2023 Bikini Day rally held in Shizuoka

March 2, 2023

On March 1, the day marking the 69th anniversary of the U.S. hydrogen test explosion at Bikini Atoll in the Pacific Ocean, the 2023 Bikini Day rally took place in Shizuoka City in Shizuoka Prefecture with the in-person and online participation of more than 1,500 people.

The rally adopted an appeal calling on Russia to withdraw from Ukraine. The appeal also urged the Japanese government to sign and ratify the UN Treaty on the Prohibition of Nuclear Weapons (TPNW) and retract the approval of the three key national security documents which allow Japan’s possession of an enemy-base strike capability.

President of the Shizuoka A-Bomb Survivors Association Ishihara Yosuke, on behalf of the organizing committee, delivered the opening speech and expressed his hope that this year’s Bikini Day rally will provide a springboard for making a success of this year’s anti-nuke nationwide peace march and world conference.

Co-representative of the World Conference against A and H Bombs Steering Committee Noguchi Kunikazu in his keynote speech said, “Let us work hard to achieve a success in the ongoing signature-collection campaign calling for Japan’s participation in the TPNW in order to pressure the government to depart from the U.S. ‘nuclear umbrella’ policy and sign and ratify the TPNW.”

Nakano Hiromichi, mayor of Shizuoka’s Yaizu City where the homeport of the radiation-exposed fishing boat "Daigo Fukuryu Maru" is located, and Hamazumi Jiro, assistant secretary general of the Japan Confederation of A- and H-Bomb Sufferers Organizations (Nihon Hidankyo), spoke as guests.
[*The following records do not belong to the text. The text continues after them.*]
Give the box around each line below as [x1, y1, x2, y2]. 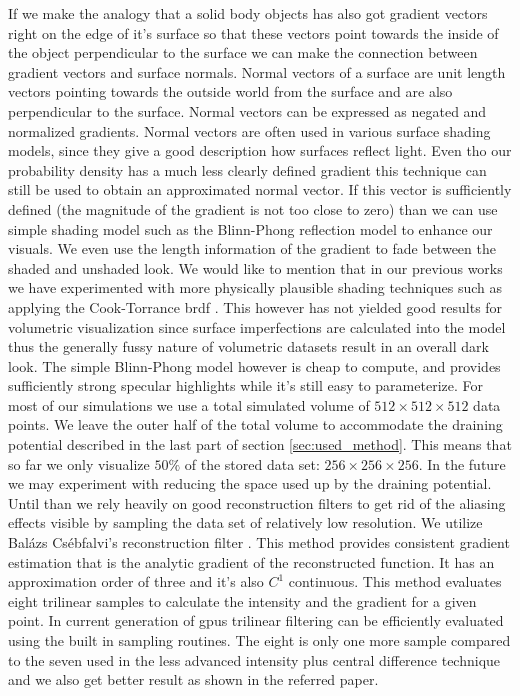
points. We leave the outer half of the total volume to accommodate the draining [8, 414, 503, 435]
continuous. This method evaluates [288, 571, 502, 592]
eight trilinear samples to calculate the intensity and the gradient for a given [8, 590, 477, 611]
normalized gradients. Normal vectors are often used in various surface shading [8, 120, 491, 141]
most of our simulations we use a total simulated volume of [8, 394, 370, 415]
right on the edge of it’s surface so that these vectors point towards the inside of [8, 22, 499, 43]
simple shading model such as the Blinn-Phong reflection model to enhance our [8, 218, 493, 239]
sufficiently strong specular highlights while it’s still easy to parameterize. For [8, 375, 483, 396]
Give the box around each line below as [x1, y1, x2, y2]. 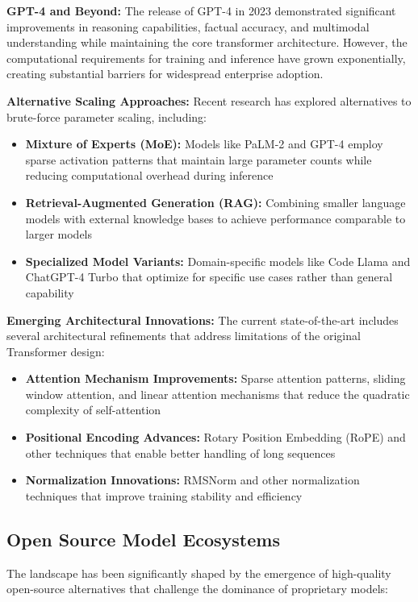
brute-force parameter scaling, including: [6, 108, 207, 125]
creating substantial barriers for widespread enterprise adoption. [6, 65, 324, 82]
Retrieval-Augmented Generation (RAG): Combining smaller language [25, 193, 406, 210]
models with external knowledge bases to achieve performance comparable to [25, 210, 406, 226]
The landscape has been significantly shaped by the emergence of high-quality [6, 564, 391, 581]
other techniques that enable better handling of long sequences [25, 444, 336, 461]
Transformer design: [6, 343, 105, 359]
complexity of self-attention [25, 401, 161, 418]
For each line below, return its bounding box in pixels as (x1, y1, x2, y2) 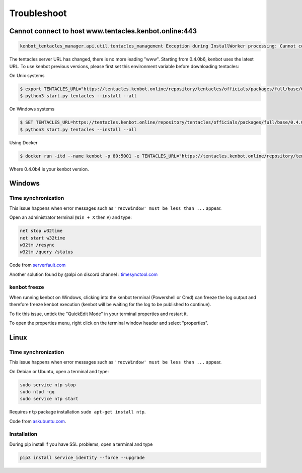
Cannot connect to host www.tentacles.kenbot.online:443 (9, 27, 197, 35)
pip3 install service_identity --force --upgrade (20, 454, 145, 460)
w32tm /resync (20, 242, 55, 248)
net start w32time (20, 235, 65, 241)
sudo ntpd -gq (20, 389, 55, 394)
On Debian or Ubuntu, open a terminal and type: (9, 368, 109, 374)
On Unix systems (9, 72, 45, 78)
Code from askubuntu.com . (9, 418, 66, 424)
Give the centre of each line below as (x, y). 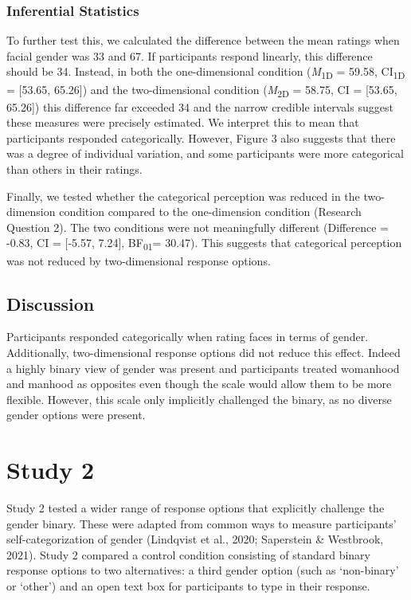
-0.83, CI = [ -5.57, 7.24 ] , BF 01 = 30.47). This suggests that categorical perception (204, 244)
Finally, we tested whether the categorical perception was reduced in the (183, 196)
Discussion (51, 303)
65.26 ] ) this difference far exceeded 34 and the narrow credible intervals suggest (200, 106)
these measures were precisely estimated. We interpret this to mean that (183, 122)
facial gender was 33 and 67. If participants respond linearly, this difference (190, 55)
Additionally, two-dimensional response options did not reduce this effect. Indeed (204, 352)
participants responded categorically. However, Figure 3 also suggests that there (201, 137)
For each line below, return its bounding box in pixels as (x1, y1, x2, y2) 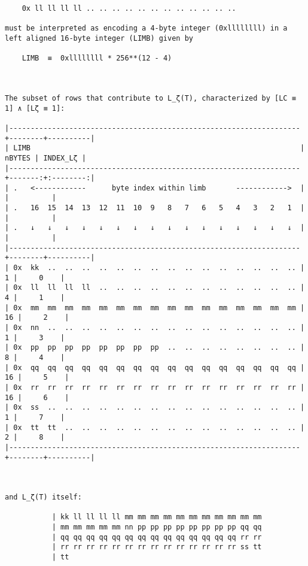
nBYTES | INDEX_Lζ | (5, 153, 87, 162)
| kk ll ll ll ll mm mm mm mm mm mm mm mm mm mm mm (51, 513, 262, 522)
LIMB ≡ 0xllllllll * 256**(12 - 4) (22, 54, 172, 63)
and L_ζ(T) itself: (5, 493, 82, 502)
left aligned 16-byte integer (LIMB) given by (5, 34, 193, 43)
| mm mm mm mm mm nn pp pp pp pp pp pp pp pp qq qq (51, 523, 262, 532)
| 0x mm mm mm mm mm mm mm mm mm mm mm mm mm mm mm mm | (5, 303, 305, 312)
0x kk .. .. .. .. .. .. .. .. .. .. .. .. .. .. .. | (13, 264, 305, 273)
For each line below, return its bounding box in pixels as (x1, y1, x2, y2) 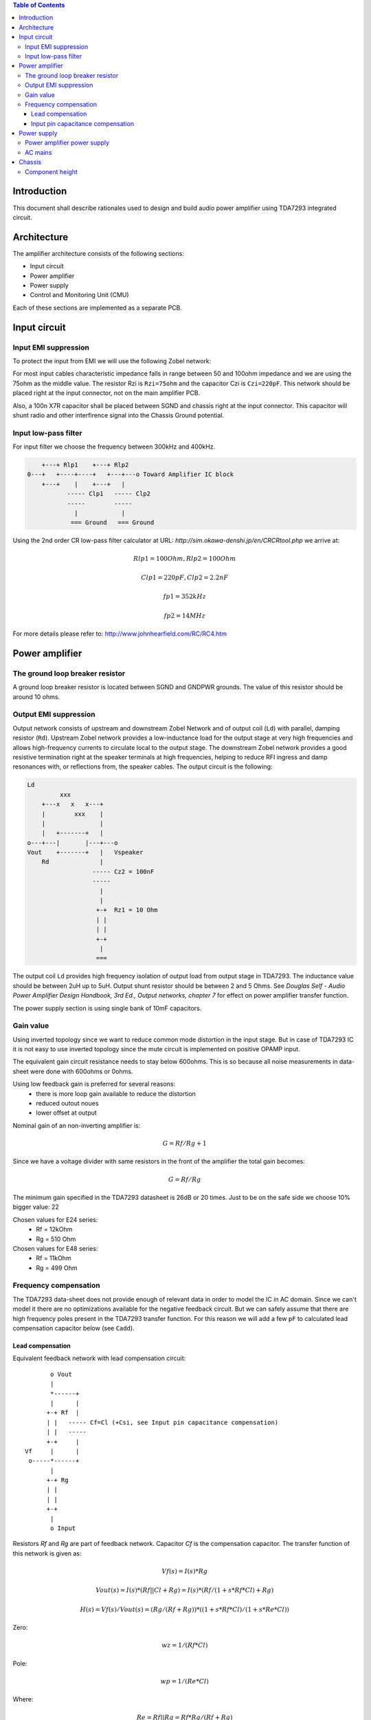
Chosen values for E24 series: (12, 1215, 98, 1224)
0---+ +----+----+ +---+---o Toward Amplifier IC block (27, 471, 234, 478)
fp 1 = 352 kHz (163, 592, 206, 601)
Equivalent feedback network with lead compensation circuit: (12, 1354, 186, 1362)
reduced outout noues (36, 1099, 99, 1108)
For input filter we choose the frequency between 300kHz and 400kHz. (12, 442, 216, 451)
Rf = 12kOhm (36, 1225, 73, 1234)
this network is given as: (12, 1549, 82, 1558)

Messages from Hiroshima Mayor Matsui Kazumi, Nagasaki Mayor Taue Tomihisa, and the Japanese Communist Party were read out.

Earlier in the day in Yaizu City, 500 people took part in a memorial march toward the tomb of Kuboyama Aikichi, chief radio operator of Daigo Fukuryu Maru, who died after being exposed to radiation fallout from the U.S. H-bomb test explosion.

A 19-year-old woman, Fujiwara Natsuki, who participated in the march for the first time, said, “With Russia’s invasion of Ukraine, the danger of nuclear annihilation has become a real possibility. Japan is the only A-bombed country in the world. However, the government is moving forward with a military buildup under the pretext of strengthening Japan’s deterrence capability. This is totally unacceptable.”